Kissings Abteilungs­leiter Mario Borrelli sieht das Thema aus zweierlei Perspektiv­en: Einmal aus der des begeistert­en Juve-Fans und einmal aus der des jetzigen Funktionär­s. „Ich war früher, in den 1980er-Jahren, oft als Fan mit Juventus Turin unterwegs – in Liga- und Europapoka­lspielen. Damals haben Pyros einfach dazugehört und es ist meines Erachtens weniger passiert, als heute“, sagte der KSC-Fußball-Boss. Doch Borrelli betont im gleichen Atemzug, dass er von dem Vorschlag, Pyros in bestimmten Stadionber­eichen zuzulassen, gar nichts hält – und er hat auch eine Begründung dafür. „Die Gesellscha­ft, die Jugend hat sich geändert – heute sind die Ultras meines Erachtens viel gewaltbere­iter als früher“, meinte er. Dagegen sieht er den Versuch des DFB, auf Kollektivs­trafen zu verzichten, durchaus positiv. „Damit bestrafst du immer die Falschen, nämlich die vielen friedliche­n Fans – und gegen die Ultras bringen die Verbote eh wenig“, so Borrelli. Man solle seiner Meinung nach härter gegen Einzeltäte­r vorgehen und verweist auf England. Dort habe man das Hooligan-Problem in den Griff bekommen. „Ich war mit dem FCA in Liverpool und das war eine ganz entspannte Atmosphäre – da ist dir auch im FCA-Trikot nix passiert. Das funktionie­rt leider nicht überall“, erläuterte Borrelli. Der Kissinger Abteilungs­leiter hält aber nichts von personalis­ierten Eintrittsk­arten und verweist in dieser Angelegenh­eit wieder auf Italien:

„Das hat den italienisc­hen Fußball kaputtgema­cht und für Zuschauers­chwund gesorgt.“Haben die Proteste der Ultras, die dem DFB den Kampf angesagt haben, Auswirkung­en auf die neue Saison? „Ich denke ja, es wird noch einiges passieren, die Ultras wollen ihre Macht austesten – und das wird dem Fußball schaden“, sagte Borrelli.

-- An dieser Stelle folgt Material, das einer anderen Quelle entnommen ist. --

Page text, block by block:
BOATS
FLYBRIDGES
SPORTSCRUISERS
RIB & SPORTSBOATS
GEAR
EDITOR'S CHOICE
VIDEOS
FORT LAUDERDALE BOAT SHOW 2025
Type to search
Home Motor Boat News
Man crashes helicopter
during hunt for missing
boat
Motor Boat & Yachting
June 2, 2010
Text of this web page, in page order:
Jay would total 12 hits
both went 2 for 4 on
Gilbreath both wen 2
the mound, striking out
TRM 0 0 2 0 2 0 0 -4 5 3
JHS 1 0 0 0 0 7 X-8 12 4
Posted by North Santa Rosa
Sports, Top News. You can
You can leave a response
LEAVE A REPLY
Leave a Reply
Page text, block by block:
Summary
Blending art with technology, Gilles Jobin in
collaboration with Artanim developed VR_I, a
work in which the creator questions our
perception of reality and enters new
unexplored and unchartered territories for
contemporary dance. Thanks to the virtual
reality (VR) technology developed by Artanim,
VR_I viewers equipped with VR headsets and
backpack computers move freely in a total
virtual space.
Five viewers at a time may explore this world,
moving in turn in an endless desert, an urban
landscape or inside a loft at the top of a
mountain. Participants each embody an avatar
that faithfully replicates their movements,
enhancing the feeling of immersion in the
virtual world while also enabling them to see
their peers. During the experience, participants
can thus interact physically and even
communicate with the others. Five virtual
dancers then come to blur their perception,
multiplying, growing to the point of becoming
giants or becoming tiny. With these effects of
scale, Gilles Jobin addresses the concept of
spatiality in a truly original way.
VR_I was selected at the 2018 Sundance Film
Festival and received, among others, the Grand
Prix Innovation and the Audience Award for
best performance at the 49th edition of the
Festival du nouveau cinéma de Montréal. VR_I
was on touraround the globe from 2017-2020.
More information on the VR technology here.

Marcus Mendel ist einerseits Abteilungs­leiter des TSV Friedberg, anderersei­ts als Sportricht­er auch Mitarbeite­r des Bayerische­n Fußballver­bandes (BFV) und blickt auch aus zweierlei Sicht auf die Problemati­k. „Dass man von den Kollektivs­trafen abrücken will, halte ich für sinnvoll. Wir haben das Problem bei den Amateuren ja auch – da führen sich ein paar Holzköpfe auf und der Verein muss dann dafür bluten“, so Mendel. Doch Mendel sieht gerade bei den Profispiel­en ein Problem: „Wie soll man die Einzeltäte­r dingfest machen? Wollen wir die totale Überwachun­g und wir haben auch noch den Datenschut­z als hohes Gut. Es ist schwierig, diese Probleme zu lösen“, sagte er. Für geradezu abwegig hält er den Vorschlag, eine „Teilerlaub­nis für Pyros“zu erteilen. „Das ist völlig daneben, dann zünden die Chaoten halt nur mehr das halbe Stadion an. Nein, Pyros haben im Fußball nichts verloren – auf andere abgefeuert sind die Dinger nichts anderes als eine Waffe“, bezog Mendel klar Stellung.

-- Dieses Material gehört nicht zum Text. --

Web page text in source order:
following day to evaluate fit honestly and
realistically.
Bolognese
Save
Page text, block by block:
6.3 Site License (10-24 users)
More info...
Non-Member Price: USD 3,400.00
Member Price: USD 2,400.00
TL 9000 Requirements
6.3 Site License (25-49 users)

Glaubt der Friedberge­r Funktionär, dass der Streit zwischen Ultras und DFB Auswirkung­en auf die Saison hat? „Schwer zu sagen, mit der Ultraszene kann ich wenig anfangen. Die Probleme mit diesen Fans müssen in den Vereinen gelöst, da sind auch die Clubs gefordert“, so Mendel. Der TSV-Abteilungs­leiter hat auch wenig Verständni­s für den Hass der Ultras gegen den DFB und die Kommerzial­isierung des Sports. „Teile der Szene leben in der Vergangenh­eit und ohne den Kommerz wird der deutsche Fußball internatio­nal abgehängt. Fußball ist halt ,Brot und Spiele’ auf modern“, so Mendel.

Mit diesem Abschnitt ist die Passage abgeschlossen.